Suttungr
- Discovery images of Suttungr (circled) taken by the CFHT in September 2000

Discovery
- Discovery date: 2000

Designations
- Designation: Saturn XXIII
- Pronunciation: /ˈsʊtʊŋər/
- Named after: Suttungr
- Alternative names: S/2000 S 12
- Adjectives: Suttung /ˈsʊtʊŋ/, Suttungian /sʊˈtʊŋiən/

Orbital characteristics
- Semi-major axis: 19459000 km
- Eccentricity: 0.114
- Orbital period (sidereal): −1016.7 days
- Inclination: 175.8°
- Satellite of: Saturn
- Group: Norse group

Physical characteristics
- Mean diameter: 7+50% −30% km
- Synodic rotation period: 7.67±0.02 h
- Albedo: 0.06 (assumed)
- Spectral type: C
- Apparent magnitude: 23.9
- Absolute magnitude (H): 14.5

= Suttungr (moon) =

Moon of Saturn

Suttungr, or Saturn XXIII, is a natural satellite of Saturn. It was discovered by Brett J. Gladman, et al. in 2000, and given the temporary designation S/2000 S 12. It was named for Suttungr in Norse mythology, a Jötunn or giant who once owned the mead of poetry.

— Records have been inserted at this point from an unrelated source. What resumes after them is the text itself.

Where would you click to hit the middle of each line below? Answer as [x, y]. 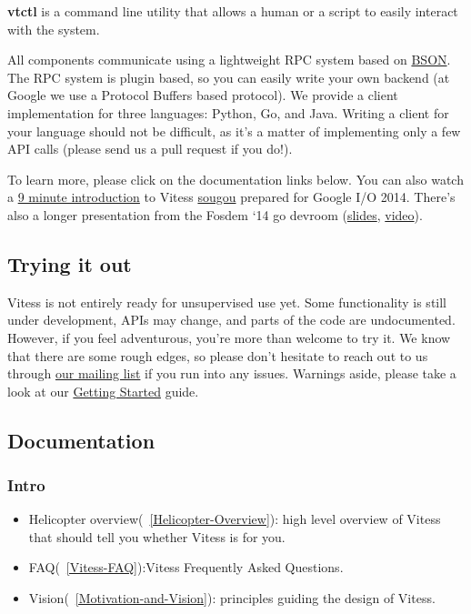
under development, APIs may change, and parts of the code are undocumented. [231, 320]
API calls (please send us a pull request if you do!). [150, 149]
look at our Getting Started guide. [103, 391]
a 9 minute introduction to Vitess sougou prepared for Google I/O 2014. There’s [231, 197]
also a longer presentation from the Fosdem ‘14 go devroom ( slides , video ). [215, 214]
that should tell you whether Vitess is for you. [157, 536]
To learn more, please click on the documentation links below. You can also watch [235, 179]
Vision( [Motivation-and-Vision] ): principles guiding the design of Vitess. [232, 598]
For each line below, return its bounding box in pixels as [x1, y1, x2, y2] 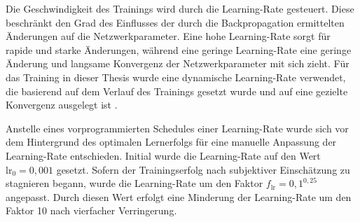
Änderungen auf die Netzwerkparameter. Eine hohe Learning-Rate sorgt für [6, 29, 331, 43]
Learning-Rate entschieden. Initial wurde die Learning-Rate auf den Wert [6, 148, 321, 162]
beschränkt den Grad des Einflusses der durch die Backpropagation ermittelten [6, 15, 345, 29]
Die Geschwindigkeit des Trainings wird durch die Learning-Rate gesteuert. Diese [6, 1, 354, 15]
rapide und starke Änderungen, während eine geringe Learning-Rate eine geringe [6, 42, 352, 57]
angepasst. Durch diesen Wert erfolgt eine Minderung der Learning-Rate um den [6, 189, 352, 204]
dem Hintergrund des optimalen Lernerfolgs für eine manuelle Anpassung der [6, 134, 337, 149]
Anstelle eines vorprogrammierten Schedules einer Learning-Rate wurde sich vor [6, 120, 349, 135]

Suttungr is about 7 kilometres in diameter, and orbits Saturn at an average distance of 19,667 Mm in 1029.703 days. It may have formed from debris knocked off Phoebe. The Suttung orbit is retrograde, at an inclination of 174° to the ecliptic (151° to Saturn's equator) and with an eccentricity of 0.131. Its rotation period is 7.67±0.02 hours, and like Albiorix its light curve exhibits two minima at certain angles, and three minima at others. Having a similar gray color and orbit as Thrymr, the two moons may be members of the same dynamical family.

Its name was announced in its oblique form Suttung in IAU Circular 8177. However, the IAU Working Group on Planetary System Nomenclature later decided to add the nominative suffix -r to the base form Suttung.